Vivimos un momento fuerte de la llegada del perdón de Dios a la Iglesia católica. Sirva de testimonio la conmoción que acompañó a la revelación del Informe Sauvé. Mientras estábamos confiados, seguros de nuestros sistemas y de nuestra bondad, no éramos conscientes del daño que hacíamos
Los que hemos conocido de cerca las llamas del infierno tenemos sed de verdad. Porque sabemos que para evitar esas llamas y llegar a ser un verdadero cristiano, un verdadero ser humano, hay que evitar sobre todo el autoengaño sobre lo que es real, sobre lo que el Creador está haciendo nacer
El reconocimiento de que la orientación estable hacia el mismo sexo es una variante minoritaria y no patológica de la condición humana se ha convertido en algo cada vez más seguro y pacíficamente aceptado tanto por los científicos como por la población en general
| James Alison
En el esquema clásico de la Iglesia, sabemos muy bien cómo conjugar las tres realidades “verdad”, “penitencia” y “el Evangelio del perdón” cuando se trata de asuntos de lesbianas y gays. La verdad, se nos asegura, es que la existencia de la homosexualidad es una especie de defecto o falla dentro del orden querido por Dios; la penitencia, entonces, resulta apropiada cuando alguien se deja llevar por su tendencia objetivamente desordenada, hasta el punto de cometer actos intrínsecamente malos; y el Evangelio del perdón se muestra cuando un ministro de la Iglesia ofrece la absolución al pecador en cuestión.

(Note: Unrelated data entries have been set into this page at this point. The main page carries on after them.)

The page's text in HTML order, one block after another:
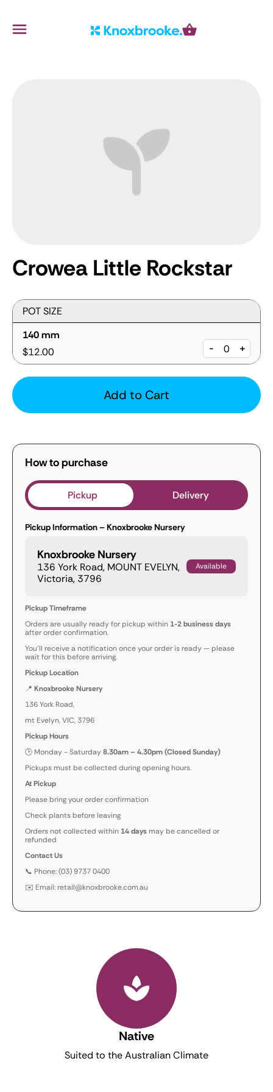
Cart
Menu
Crowea Little Rockstar
POT SIZE
140 mm
$12.00
- +
Add to Cart
How to purchase
Pickup Delivery
Pickup Information – Knoxbrooke Nursery
Knoxbrooke Nursery
136 York Road, MOUNT EVELYN,
Victoria, 3796
Available
Pickup Timeframe
Orders are usually ready for pickup within 1-2 business days
after order confirmation.
You’ll receive a notification once your order is ready — please
wait for this before arriving.
Pickup Location
📍 Knoxbrooke Nursery
136 York Road,
mt Evelyn, VIC, 3796
Pickup Hours
🕒 Monday - Saturday8.30am – 4.30pm (Closed Sunday)
Pickups must be collected during opening hours.
At Pickup
Please bring your order confirmation
Check plants before leaving
Orders not collected within 14 daysmay be cancelled or
refunded
Contact Us
📞 Phone: (03) 9737 0400
✉️ Email: retail@knoxbrooke.com.au
Native
Suited to the Australian Climate

No tengo nada que decir a quienes desean mantener esta forma de pensar. De hecho, es inútil intentar conversar con esa gente, es como golpearse la cabeza contra la pared. La experiencia me ha demostrado que aquí tocamos una cuestión que se ha convertido en “sagrada” en el sentido girardiano o lévinassiano de la palabra. Un miasma de alergia violenta rodea el tema, y la discusión racional se vuelve rápidamente imposible, porque se toca algún nervio en carne viva.

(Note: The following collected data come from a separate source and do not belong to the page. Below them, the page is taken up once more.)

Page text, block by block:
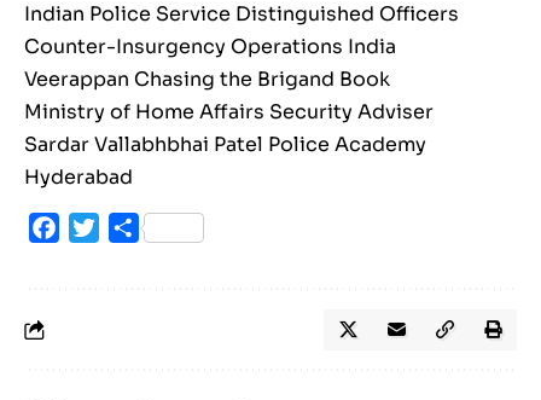
Indian Police Service Distinguished Officers
Counter-Insurgency Operations India
Veerappan Chasing the Brigand Book
Ministry of Home Affairs Security Adviser
Sardar Vallabhbhai Patel Police Academy
Hyderabad
Facebook
TwitterShare
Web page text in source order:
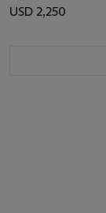
USD 2,250
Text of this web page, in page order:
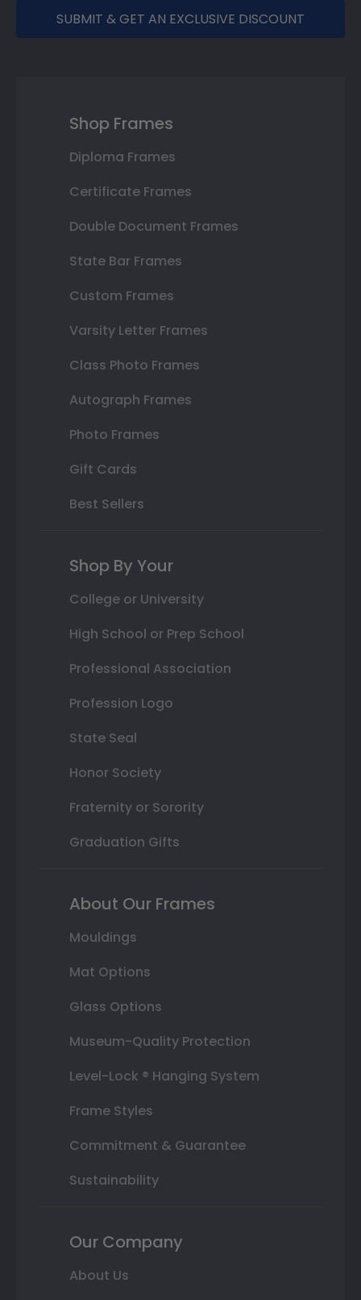
SUBMIT & GET AN EXCLUSIVE DISCOUNT
Shop Frames
Diploma Frames
Certificate Frames
Double Document Frames
State Bar Frames
Custom Frames
Varsity Letter Frames
Class Photo Frames
Autograph Frames
Photo Frames
Gift Cards
Best Sellers
Shop By Your
College or University
High School or Prep School
Professional Association
Profession Logo
State Seal
Honor Society
Fraternity or Sorority
Graduation Gifts
About Our Frames
Mouldings
Mat Options
Glass Options
Museum-Quality Protection
Level-Lock ® Hanging System
Frame Styles
Commitment & Guarantee
Sustainability
Our Company
About Us

Así que, por principio, trato de evitar esas discusiones. Rápidamente se convierten en debates cuyo único objetivo es demostrar la destreza en la esgrima verbal y bíblica. La conversación sólo se hace realmente posible entre quienes han empezado a cuestionar el esquema sagrado. Aquellos que desean buscar algún camino para avanzar. Poco a poco se va reconociendo que existe un verdadero problema. Uno más complicado de lo que podría ser, debido a los que dependen del esquema sagrado para el sustento o la vida. Ya sea a nivel económico de su empleo, o a nivel personal psicológico y espiritual. O, como ocurre a menudo entre el clero, en ambos niveles al mismo tiempo. Es en este contexto entonces que he aceptado con verdadero placer esta oportunidad de hablar con ustedes y plantearles la pregunta que desde hace tiempo quería hacer.

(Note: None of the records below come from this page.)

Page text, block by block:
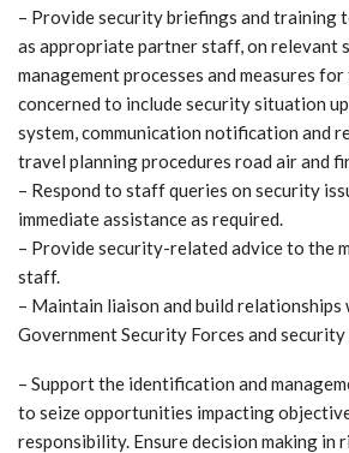
– Provide security briefings and training
as appropriate partner staff, on relevant
management processes and measures
concerned to include security situation
system, communication notification and
travel planning procedures road air and
– Respond to staff queries on security
immediate assistance as required.
– Provide security-related advice to the
staff.
– Maintain liaison and build
Government Security Forces and
– Support the identification and
to seize opportunities impacting
responsibility. Ensure decision making in
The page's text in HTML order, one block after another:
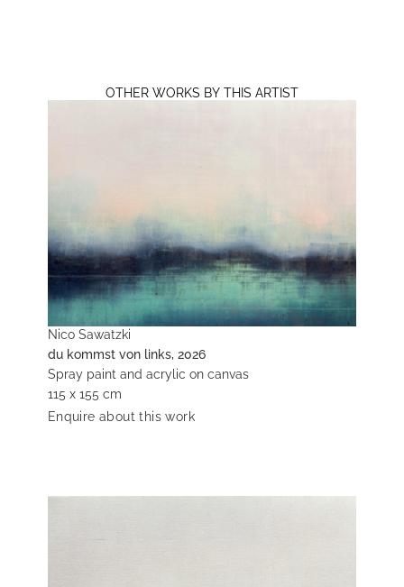
OTHER WORKS BY THIS ARTIST
Nico Sawatzki
du kommst von links, 2026
Spray paint and acrylic on canvas
115 x 155 cm
Enquire about this work
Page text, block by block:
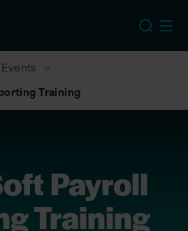
Training
Payroll
Training
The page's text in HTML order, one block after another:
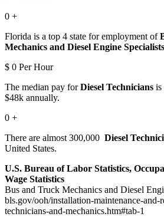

¿Podemos nosotros, lesbianas y gays católicos que vivimos nuestra fe abiertamente a partir de lo que somos, y no a pesar de ello, ser de alguna ayuda para ustedes? Y si es así, ¿cómo? ¿Podemos ser de ayuda quienes hemos confesado y mantenido la fe católica y cristiana a través de toda la violencia que se desató sobre nosotros en los dos pontificados anteriores? Y si es así, ¿cómo? ¿Puedo yo, sacerdote y teólogo, durante mucho tiempo desempleado dentro de la Iglesia debido a mis opiniones sobre estos asuntos, ser de alguna ayuda para ustedes, y si es así, cómo?
¿Tal vez si damos un giro completo a ese esquema inicial? Intentémoslo…
La llegada del perdón de Dios a la Iglesia católica
La presencia del Espíritu Santo actuando en la humanidad toma una forma muy particular. El perdón de Dios viene entre nosotros, produciendo la penitencia al abrir nuestros corazones para que podamos revivir en la verdad. Se trata de un proyecto creativo y dinámico en el que habitamos y del que nuestras vidas, con sus verrugas, se convierten en testigos. Es a través del perdón que nos convertimos en participantes libres y conscientes de la creación inteligible de Dios como hijas e hijos de Dios y herederos del Reino.
A mi modo de ver, estamos viviendo un momento fuerte de la llegada del perdón de Dios a la Iglesia católica. Sirva de testimonio la conmoción que acompañó a la revelación del Informe Sauvé en Francia. Mientras estábamos confiados, seguros de nuestros sistemas y de nuestra bondad, no éramos conscientes del daño que hacíamos, y del éxito que teníamos al ocultarlo de nosotros mismos. Sabemos cuándo empezamos a ser perdonados porque nuestro corazón empieza a romperse. Ese es el momento en que tropezamos con la realidad. Es una intuición tomista: la forma que adopta el perdón en la vida de una persona es la contrición, un rompimiento del corazón, del latín cor triturare.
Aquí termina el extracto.